С М. Ф. Лазаренком как с преподавателем я встретился на протяжении гим­настической жизни два раза. Он преподавал нам по учебнику А. Лопатинско­го латинский язык в первом классе и затем словесность по учебнику Галахова «История русской словесности». Как преподаватель М. Ф. Лазаренко был сух и не интересен. Он просто заставлял нас выучивать дословно учебник и почти ничего не добавлял к Галахову и не рассказывал, но зато в другом отношении несомненно много нам, ученикам VI класса, дал. Это в деле писания сочинений. Разобрали мы с ним по хрестоматии Галахова ту часть предисловия Карамзина к «Истории государства российского», где говорится о пользе истории, соста­вили и разработали план. После этого дана была нам для сочинения тема о поль­зе географии. Мы должны были к этой теме кое-что почитать, затем на основа­нии собранного и продуманного материала составить план. Каждый ученик раз­рабатывал план, конечно, особо. М. Ф. Лазаренко просмотрел наши планы, сде­лал относительно их свои замечания, разобрал их в классе. После этого мы пи­сали уже сочинения. Эта работа мне казалась и тогда, кажется и теперь очень полезной и целесообразной. Не налагая узды на мысль, она помогала правильно и толково формулировать свои мысли и в таком виде переносить их на бумагу.

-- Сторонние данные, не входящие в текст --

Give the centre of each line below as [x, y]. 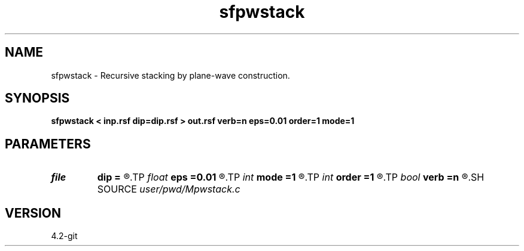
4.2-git [64, 236]
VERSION [33, 213]
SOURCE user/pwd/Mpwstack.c [169, 189]
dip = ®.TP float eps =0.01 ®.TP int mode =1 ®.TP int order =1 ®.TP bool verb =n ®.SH [291, 177]
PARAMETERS [48, 144]
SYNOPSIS [37, 98]
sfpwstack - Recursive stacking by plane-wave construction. [170, 75]
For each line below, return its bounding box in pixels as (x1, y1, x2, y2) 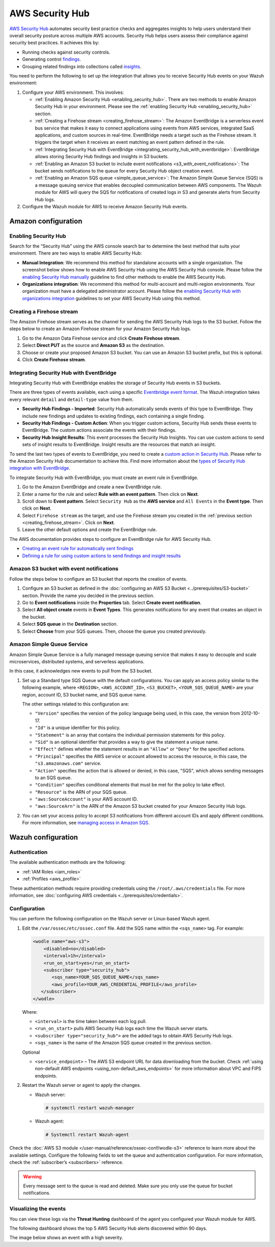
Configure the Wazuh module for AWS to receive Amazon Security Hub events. (22, 203, 188, 209)
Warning (23, 1174, 42, 1180)
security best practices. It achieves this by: (9, 40, 99, 46)
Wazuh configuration (9, 833, 78, 842)
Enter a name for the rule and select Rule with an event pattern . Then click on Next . (22, 491, 199, 497)
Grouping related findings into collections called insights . (22, 63, 142, 69)
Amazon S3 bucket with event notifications (9, 565, 119, 572)
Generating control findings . (22, 56, 81, 62)
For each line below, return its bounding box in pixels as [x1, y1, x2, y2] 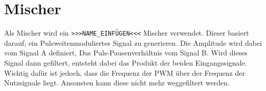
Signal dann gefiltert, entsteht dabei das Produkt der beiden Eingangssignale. [4, 57, 247, 68]
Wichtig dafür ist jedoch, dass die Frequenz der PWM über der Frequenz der [4, 67, 245, 78]
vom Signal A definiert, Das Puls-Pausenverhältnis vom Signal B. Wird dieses [4, 47, 248, 58]
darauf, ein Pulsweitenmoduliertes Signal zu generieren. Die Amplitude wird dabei [4, 37, 262, 48]
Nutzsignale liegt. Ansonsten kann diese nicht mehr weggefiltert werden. [4, 77, 230, 88]
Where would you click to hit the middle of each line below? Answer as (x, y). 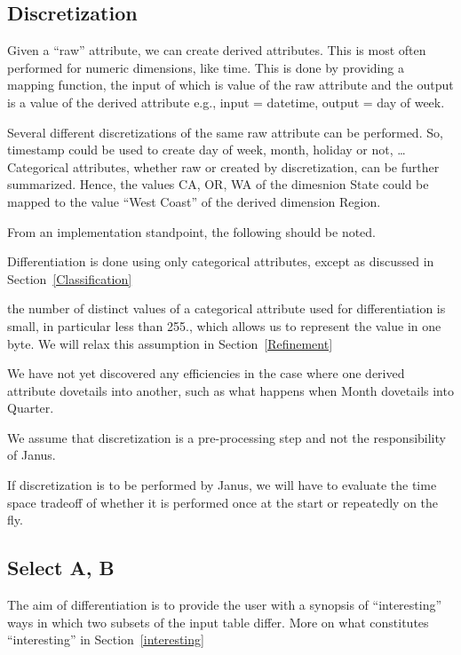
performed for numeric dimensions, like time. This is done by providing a (206, 67)
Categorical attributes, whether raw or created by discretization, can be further (223, 166)
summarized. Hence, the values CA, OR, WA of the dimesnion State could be (218, 184)
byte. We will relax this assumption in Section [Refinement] (170, 343)
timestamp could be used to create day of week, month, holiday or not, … (207, 150)
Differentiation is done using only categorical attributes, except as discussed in (221, 261)
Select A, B (61, 568)
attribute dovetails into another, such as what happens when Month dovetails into (230, 390)
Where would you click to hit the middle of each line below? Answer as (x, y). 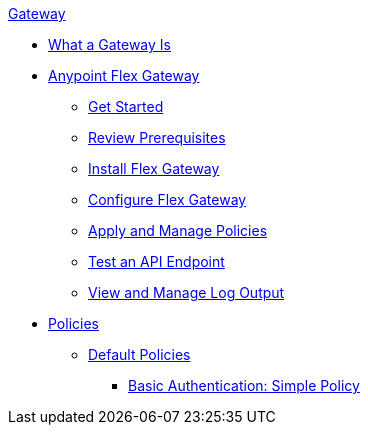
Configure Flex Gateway (167, 199)
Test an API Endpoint (156, 261)
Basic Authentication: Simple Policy (244, 385)
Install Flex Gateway (154, 168)
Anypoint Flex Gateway (124, 75)
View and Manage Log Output (186, 292)
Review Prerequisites (157, 137)
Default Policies (139, 354)
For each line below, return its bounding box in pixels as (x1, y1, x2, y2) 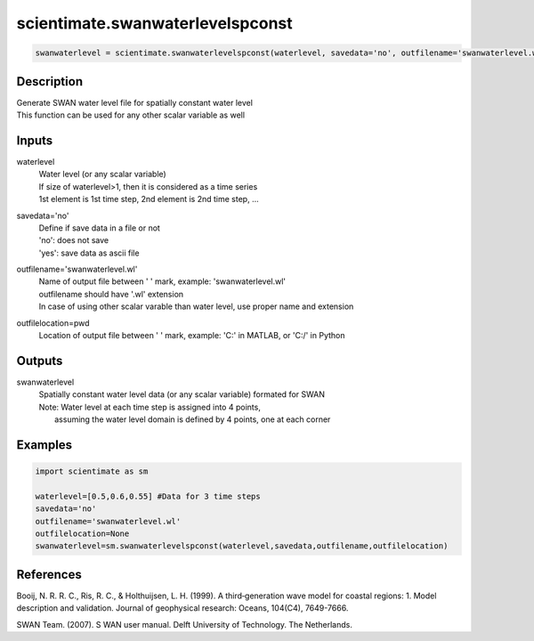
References (16, 566, 82, 582)
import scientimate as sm (35, 467, 149, 476)
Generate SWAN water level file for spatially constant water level (16, 97, 254, 108)
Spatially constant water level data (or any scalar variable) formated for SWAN (38, 389, 325, 400)
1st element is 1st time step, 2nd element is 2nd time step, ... (38, 194, 259, 205)
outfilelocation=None (35, 529, 130, 539)
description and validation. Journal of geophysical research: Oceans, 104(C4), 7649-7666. (16, 603, 349, 613)
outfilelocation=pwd (16, 317, 90, 329)
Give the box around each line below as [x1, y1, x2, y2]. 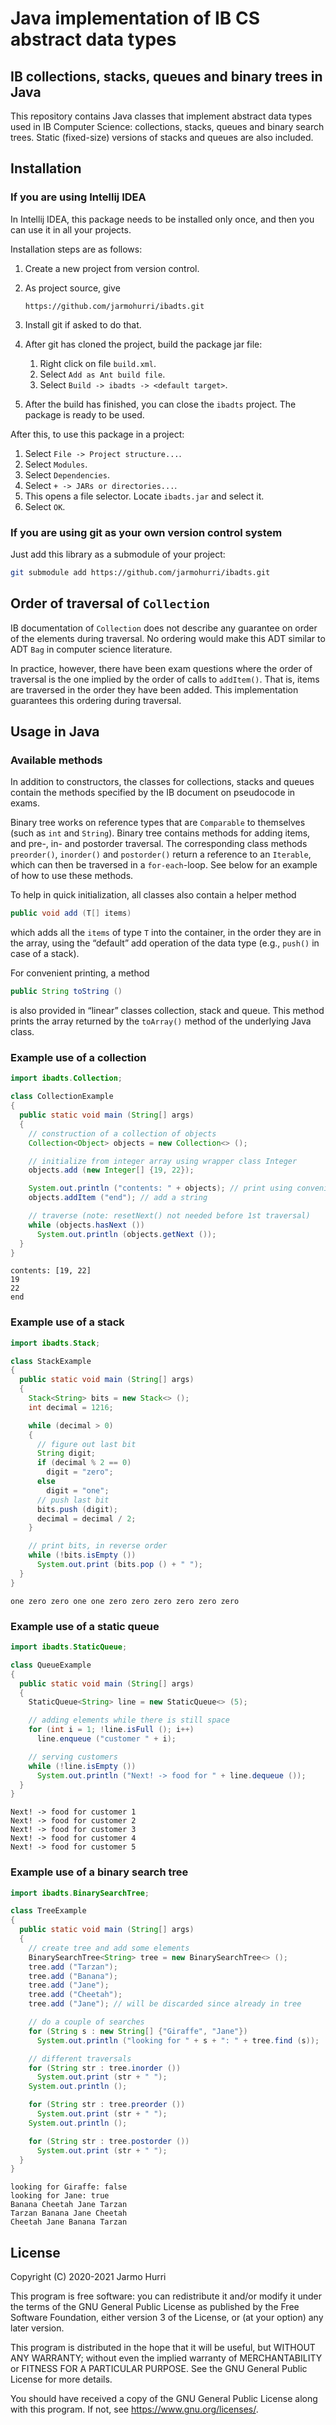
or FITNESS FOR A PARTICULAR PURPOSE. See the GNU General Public [10, 2363, 308, 2375]
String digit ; [36, 1448, 97, 1459]
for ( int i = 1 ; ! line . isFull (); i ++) [28, 1725, 195, 1735]
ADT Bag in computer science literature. [10, 643, 173, 655]
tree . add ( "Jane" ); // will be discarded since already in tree [28, 1999, 302, 2009]
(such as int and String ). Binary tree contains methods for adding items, [10, 827, 311, 839]
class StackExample [10, 1356, 92, 1366]
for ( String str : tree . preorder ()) [28, 2100, 186, 2110]
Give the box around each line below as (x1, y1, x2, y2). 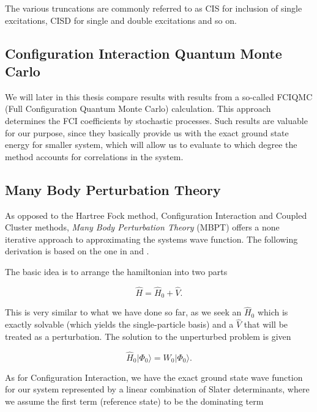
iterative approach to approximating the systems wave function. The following (5, 232, 298, 245)
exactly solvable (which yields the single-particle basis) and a (5, 318, 234, 331)
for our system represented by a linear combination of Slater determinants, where (5, 383, 310, 395)
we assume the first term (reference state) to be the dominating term (5, 394, 264, 407)
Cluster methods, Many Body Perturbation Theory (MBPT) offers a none (5, 221, 280, 234)
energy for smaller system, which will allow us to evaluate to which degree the (5, 138, 297, 151)
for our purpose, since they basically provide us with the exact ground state (5, 126, 289, 139)
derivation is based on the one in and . (5, 245, 149, 257)
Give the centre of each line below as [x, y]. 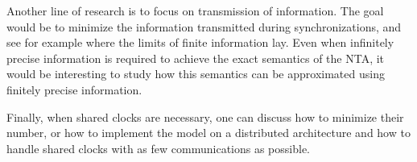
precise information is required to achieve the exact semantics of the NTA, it [196, 58]
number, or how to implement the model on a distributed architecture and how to [208, 133]
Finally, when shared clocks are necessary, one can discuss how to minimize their [205, 116]
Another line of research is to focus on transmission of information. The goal [195, 10]
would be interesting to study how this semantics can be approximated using [196, 74]
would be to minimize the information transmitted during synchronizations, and [204, 26]
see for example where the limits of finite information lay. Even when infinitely [200, 42]
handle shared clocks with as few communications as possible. [158, 148]
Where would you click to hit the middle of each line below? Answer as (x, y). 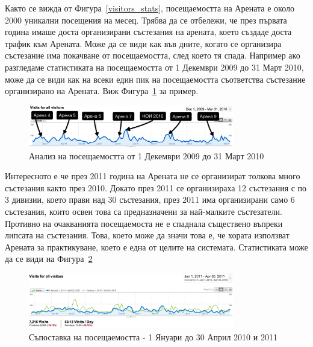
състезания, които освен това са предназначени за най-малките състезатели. (144, 211)
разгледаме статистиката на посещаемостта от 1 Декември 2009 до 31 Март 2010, (154, 67)
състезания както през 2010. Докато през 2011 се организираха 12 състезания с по (156, 187)
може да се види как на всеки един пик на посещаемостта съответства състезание (155, 79)
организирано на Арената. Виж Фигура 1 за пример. (102, 91)
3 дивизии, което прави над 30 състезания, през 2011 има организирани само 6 (150, 199)
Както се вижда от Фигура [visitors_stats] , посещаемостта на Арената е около (150, 8)
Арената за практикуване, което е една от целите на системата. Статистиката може (156, 247)
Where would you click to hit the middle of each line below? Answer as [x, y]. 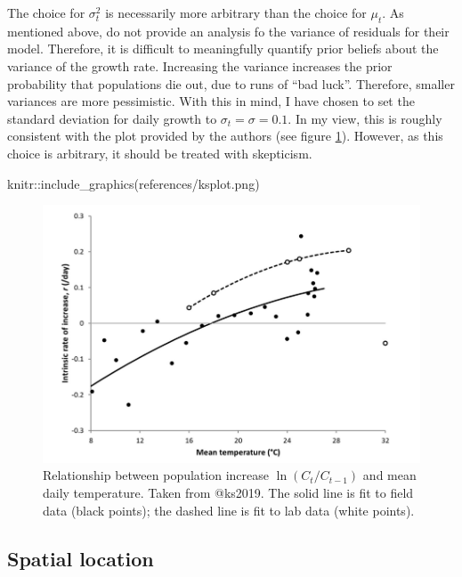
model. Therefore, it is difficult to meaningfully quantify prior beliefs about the [223, 49]
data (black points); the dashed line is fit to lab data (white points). [229, 510]
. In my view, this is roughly [365, 118]
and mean [389, 475]
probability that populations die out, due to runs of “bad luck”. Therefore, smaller [231, 83]
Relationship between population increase [156, 475]
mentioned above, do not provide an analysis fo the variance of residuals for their [228, 31]
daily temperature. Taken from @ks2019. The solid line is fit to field [228, 493]
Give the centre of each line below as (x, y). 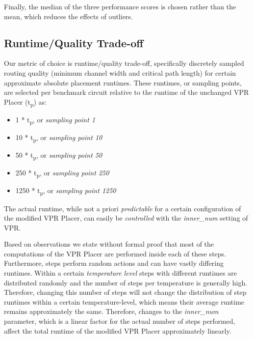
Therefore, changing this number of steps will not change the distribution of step (125, 292)
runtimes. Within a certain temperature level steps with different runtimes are (120, 273)
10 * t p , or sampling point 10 (59, 138)
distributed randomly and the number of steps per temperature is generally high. (126, 282)
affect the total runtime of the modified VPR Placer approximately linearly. (118, 330)
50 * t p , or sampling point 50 (59, 155)
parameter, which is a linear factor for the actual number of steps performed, (120, 321)
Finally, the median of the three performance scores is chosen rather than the (120, 6)
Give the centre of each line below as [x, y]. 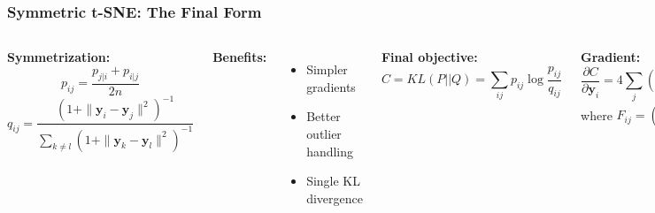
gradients [331, 86]
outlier [324, 133]
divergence [335, 198]
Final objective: [429, 57]
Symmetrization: [59, 57]
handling [330, 151]
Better [324, 116]
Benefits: [240, 57]
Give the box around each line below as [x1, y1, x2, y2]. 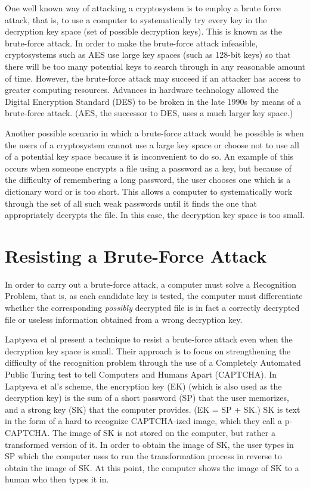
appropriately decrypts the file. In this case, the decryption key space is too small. [5, 208, 305, 221]
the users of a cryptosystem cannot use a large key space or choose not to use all [5, 138, 299, 151]
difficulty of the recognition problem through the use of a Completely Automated [5, 356, 301, 369]
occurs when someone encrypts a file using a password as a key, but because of [5, 161, 292, 174]
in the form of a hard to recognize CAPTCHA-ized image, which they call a [5, 415, 282, 427]
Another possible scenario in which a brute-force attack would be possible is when [5, 126, 304, 139]
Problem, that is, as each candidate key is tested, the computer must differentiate [5, 289, 303, 302]
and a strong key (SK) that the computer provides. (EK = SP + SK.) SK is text [5, 403, 300, 415]
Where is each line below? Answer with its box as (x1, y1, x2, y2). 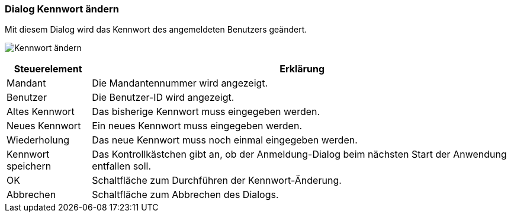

Я уже говорил, что М. Ф. Лазаренко оставался директором до конца дней своих. Долгое время он оставался холостяком и женился в конце 1882 г. Всегда педантичный, он таким оказался и теперь, явившись на первый урок словесно­сти в нашем классе на следующий же день после своей свадьбы. Один из наших товарищей И. И. Шостак поздравил его по поручению класса с «законным бра­ком». М. Ф. принял поздравление, весело улыбнувшись, поблагодарил нас за по­желания и приступил к своему обычному делу. Даже такое семейное торжест­во, как свадьба, не заставило М. Ф. отступить от своих принципов. За время мо­его пребывания в глуховской прогимназии (1875—1883 г.) М. Ф. Лазаренко не пропустил ни одного урока. Да, кажется, не пропустил их и позже, за исклю­чением тех случаев, когда его по делам вызывали в Киев, к попечителю округа.


Большинство моих товарищей по VI классу, где директор был классным на­ставником, относилось к нему явно враждебно. Когда часть из них задумала в 1882 году на именины М. Ф. 6 сент. (ст. ст.) поднести ему торт, то класс раз­делился и некоторые не приняли участия. Михаил Федорович принял торт, но просил этого на будущее время не делать. При окончании нами шестиклассной прогимназии в 1883 году решено было всем сняться. Снова начались раздоры на почве — приглашать ли директора и учителей или нет. Настолько не было единогласия на этот счет, что мы снялись без них. Карточка вышла из рук вон скверная. Фотограф тогда в Глухове был очень плохой.